At Gotha Cosmetics, the Tubby-ing Mascara featured another innovative formula that sounded like an oxymoron, as it was water-resistant yet studied to be removed with mere warm water. 

Chromavis pushed its technology to create hybrid textures, which vice president of innovation and corporate marketing Andrea Brambilla defined as shape-shifters. These informed 3D compacts fusing gummy and jelly textures and transforming into powder once applied for a seamless interaction between the product and the skin, as well as formulations rich in active ingredients.

“Makeup now has to move at two speeds: fast and slow. You have to apply it fast, but its beneficial effects have to be long-lasting,” said Brambilla.

The Sheer Dream creamy nail polish remover by Chromavis.
The Sheer Dream creamy nail polish remover by Chromavis. Courtesy of Chromavis

Also new from the company was the Sheer Dream vegan creamy nail polish remover in stylo form, featuring the nourishing properties of balms and ideal for on-the-go consumers.

Overall, sticks were a big trend, with multifunctional and water-based formulations and playful packaging best expressing customers’ demand for high performance and simple, fast yet fun application. 

Packaging by Bakic.
Packaging by Bakic. Courtesy of Bakic

The Fun Pack

“For the younger consumers, it’s all about the DIY approach,” said Bakic’s CEO Dominic Bakic. He cited his 15-year-old daughter, who uses two types of mascaras, mixing them with the brushes before applying the product. “That’s representative of how this generation uses products: They go in, they mix, they experiment. The approach is becoming much more playful, interactive and [their] personal share of contributing [in the process] is bigger,” said Bakic.

He also reported the lip category is booming. “Everything that you can put on the lips is a major trend, from how you apply it — be it a sponge or a silicon applicator — to how you play with it,” he said, while showing the Mila stick. This comes with a screwing mechanism at the bottom and an inner lid with an integrated hole guaranteeing a precise product application.

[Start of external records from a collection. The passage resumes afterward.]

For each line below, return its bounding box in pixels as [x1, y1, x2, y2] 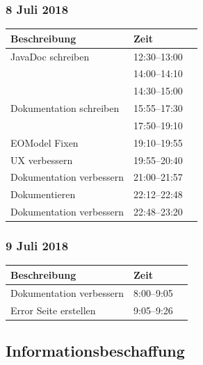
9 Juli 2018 [6, 237, 69, 254]
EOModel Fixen [10, 135, 79, 149]
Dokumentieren [10, 187, 76, 202]
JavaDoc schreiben [10, 49, 90, 63]
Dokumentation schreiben [10, 101, 120, 115]
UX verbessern [10, 152, 73, 167]
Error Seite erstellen [10, 302, 96, 317]
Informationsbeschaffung [6, 340, 185, 362]
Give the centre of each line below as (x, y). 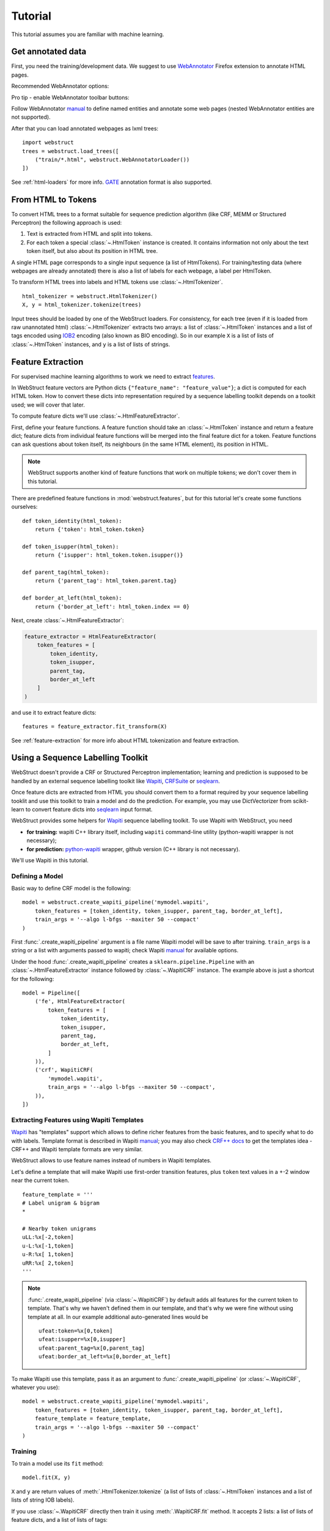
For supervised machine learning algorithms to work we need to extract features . (113, 376)
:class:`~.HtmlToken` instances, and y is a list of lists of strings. (91, 344)
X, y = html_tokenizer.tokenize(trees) (82, 305)
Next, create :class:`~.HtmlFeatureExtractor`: (68, 620)
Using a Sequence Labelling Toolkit (79, 758)
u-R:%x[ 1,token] (48, 1255)
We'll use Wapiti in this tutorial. (50, 860)
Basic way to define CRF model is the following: (71, 889)
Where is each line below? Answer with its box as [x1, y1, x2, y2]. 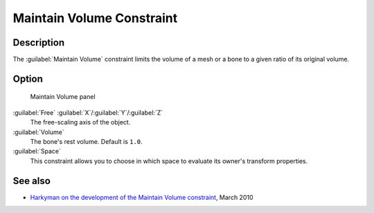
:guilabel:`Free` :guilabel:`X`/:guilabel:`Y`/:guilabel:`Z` [12, 108, 163, 117]
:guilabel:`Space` [12, 147, 62, 156]
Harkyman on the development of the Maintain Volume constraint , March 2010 [30, 193, 253, 201]
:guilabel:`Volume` [12, 128, 65, 136]
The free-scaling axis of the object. [30, 118, 131, 127]
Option [12, 73, 43, 84]
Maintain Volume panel [30, 93, 96, 101]
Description [12, 37, 65, 48]
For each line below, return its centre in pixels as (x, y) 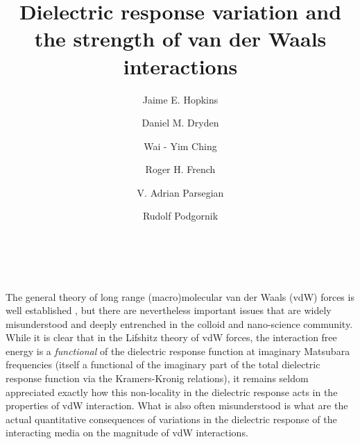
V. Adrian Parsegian (180, 192)
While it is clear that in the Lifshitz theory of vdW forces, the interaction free (171, 337)
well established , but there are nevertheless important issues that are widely (169, 310)
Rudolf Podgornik (180, 216)
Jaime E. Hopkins (180, 99)
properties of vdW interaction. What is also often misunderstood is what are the (177, 405)
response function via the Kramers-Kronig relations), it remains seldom (157, 378)
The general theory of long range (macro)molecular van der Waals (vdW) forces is (180, 296)
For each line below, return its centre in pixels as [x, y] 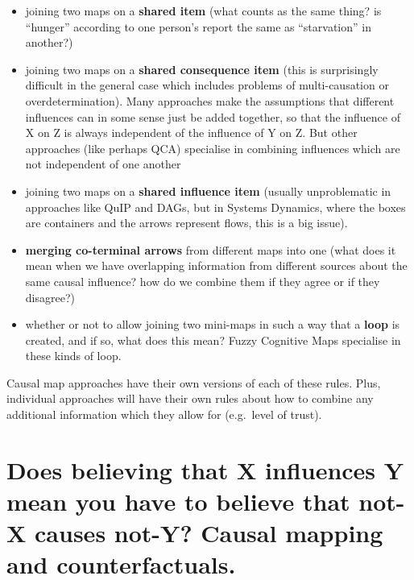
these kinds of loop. [73, 356]
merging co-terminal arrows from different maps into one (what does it [211, 249]
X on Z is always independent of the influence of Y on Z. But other [191, 133]
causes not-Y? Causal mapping [209, 533]
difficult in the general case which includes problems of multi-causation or [207, 85]
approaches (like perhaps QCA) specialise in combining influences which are [213, 148]
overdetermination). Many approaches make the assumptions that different [210, 100]
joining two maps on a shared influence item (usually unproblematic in [208, 191]
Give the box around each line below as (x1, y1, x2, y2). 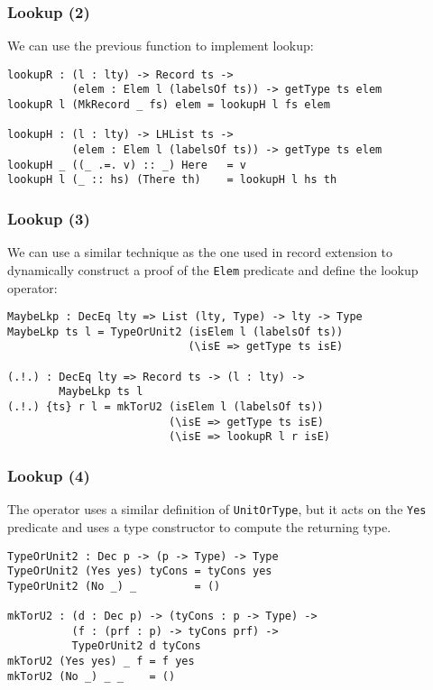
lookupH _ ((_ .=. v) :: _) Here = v (7, 158, 246, 171)
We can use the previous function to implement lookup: (7, 36, 314, 55)
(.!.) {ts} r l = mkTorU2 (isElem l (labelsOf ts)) (7, 400, 324, 414)
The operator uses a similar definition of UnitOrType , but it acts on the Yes (7, 500, 427, 519)
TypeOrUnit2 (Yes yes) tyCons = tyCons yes (7, 565, 272, 578)
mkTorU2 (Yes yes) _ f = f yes (7, 655, 195, 668)
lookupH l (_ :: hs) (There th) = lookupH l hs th (7, 173, 337, 187)
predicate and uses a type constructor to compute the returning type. (7, 517, 392, 536)
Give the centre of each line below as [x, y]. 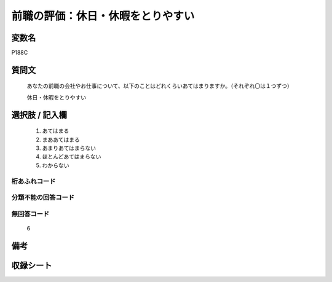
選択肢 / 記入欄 [39, 115]
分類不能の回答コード [43, 198]
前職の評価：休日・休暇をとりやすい [103, 16]
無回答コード [30, 214]
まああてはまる [61, 139]
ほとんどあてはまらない [72, 157]
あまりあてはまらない [69, 148]
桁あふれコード [34, 181]
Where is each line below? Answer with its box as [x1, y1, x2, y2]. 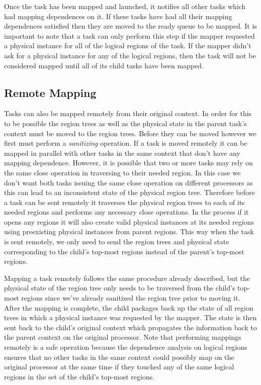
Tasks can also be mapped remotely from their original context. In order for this [4, 108, 252, 119]
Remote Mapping [4, 84, 97, 100]
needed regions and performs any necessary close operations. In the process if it [4, 207, 249, 217]
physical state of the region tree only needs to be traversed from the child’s [4, 282, 235, 293]
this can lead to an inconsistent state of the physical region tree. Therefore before [4, 187, 255, 198]
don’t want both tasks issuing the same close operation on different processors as [4, 177, 253, 187]
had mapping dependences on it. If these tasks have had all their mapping [4, 11, 232, 21]
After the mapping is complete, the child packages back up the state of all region [4, 302, 253, 313]
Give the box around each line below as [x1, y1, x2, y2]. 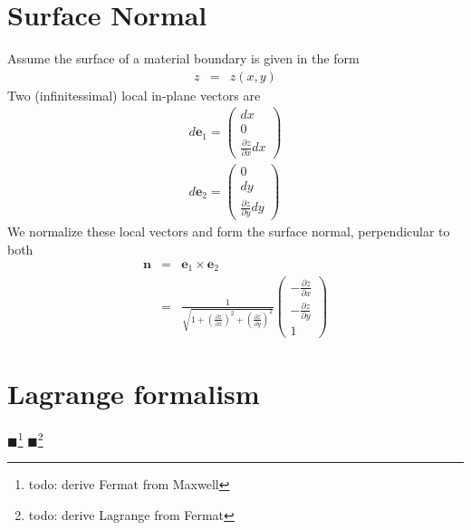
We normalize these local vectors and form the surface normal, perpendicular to [7, 222, 450, 241]
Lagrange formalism [7, 375, 260, 412]
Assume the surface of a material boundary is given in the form [7, 49, 360, 68]
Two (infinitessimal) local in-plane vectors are [7, 85, 261, 104]
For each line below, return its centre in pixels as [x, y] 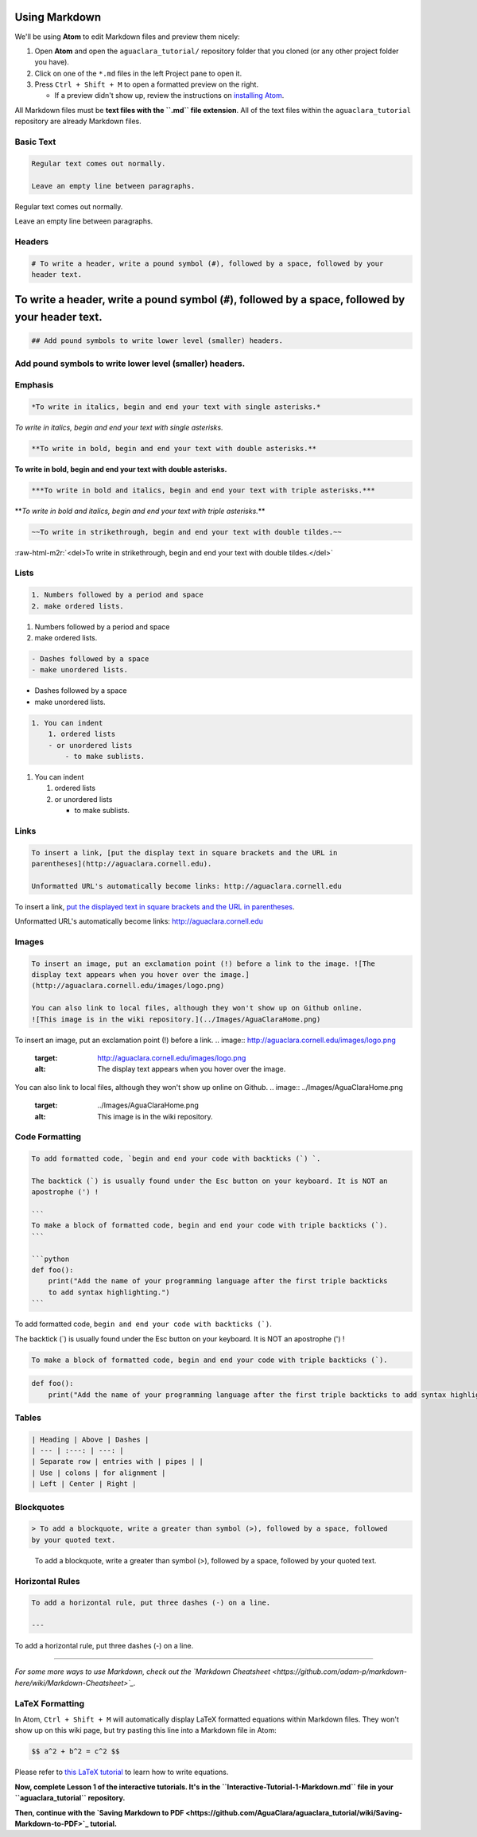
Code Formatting [48, 1137]
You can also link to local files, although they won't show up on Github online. [197, 1008]
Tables [28, 1418]
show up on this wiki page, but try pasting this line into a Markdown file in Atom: [146, 1730]
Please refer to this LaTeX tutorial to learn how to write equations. [122, 1772]
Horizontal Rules [47, 1581]
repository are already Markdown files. [78, 121]
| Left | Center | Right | [84, 1484]
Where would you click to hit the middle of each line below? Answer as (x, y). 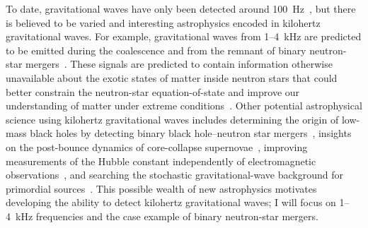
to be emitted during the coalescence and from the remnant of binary (156, 50)
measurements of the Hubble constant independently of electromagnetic (161, 161)
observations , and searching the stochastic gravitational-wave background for (174, 175)
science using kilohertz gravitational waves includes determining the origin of (172, 119)
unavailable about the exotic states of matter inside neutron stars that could (172, 77)
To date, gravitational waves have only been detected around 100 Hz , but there (181, 8)
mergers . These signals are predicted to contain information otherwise (179, 64)
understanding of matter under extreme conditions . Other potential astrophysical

The Mila Jelly jars by Bakic.
The Mila Jelly jars by Bakic. Courtesy of Bakic

In the same vein, the company also developed the Mila Grinder, coming with a lid featuring a built-in grinder mechanism with strategically placed cutouts that evenly dispense the solid or cream products, and the playful Mila jelly jars coming with a bouncy silicon applicator.

“One of the challenges right now is to bring together premium-zation and sustainability,” said Bakic, as he held a plastic compact mimicking the touch and feel of jade stone for a more sophisticated effect.

Packaging by Bakic.
Packaging by Bakic. Courtesy of Bakic

At Cosmei, marketing manager Isabella Milesi also addressed the use of higher quality plastics and their mix with materials such as aluminum in creating more premium packaging. 

She confirmed the stick trend, too, showing mono-material takes on the format that could also answer to brands’ sustainable needs. “It’s all about rethinking must-have products with some twists,” said Milesi, pointing to new gestures and refillable formats whose lifespan can exceed the one of the product, like featuring detachable mirrors or beauty cases a person can keep.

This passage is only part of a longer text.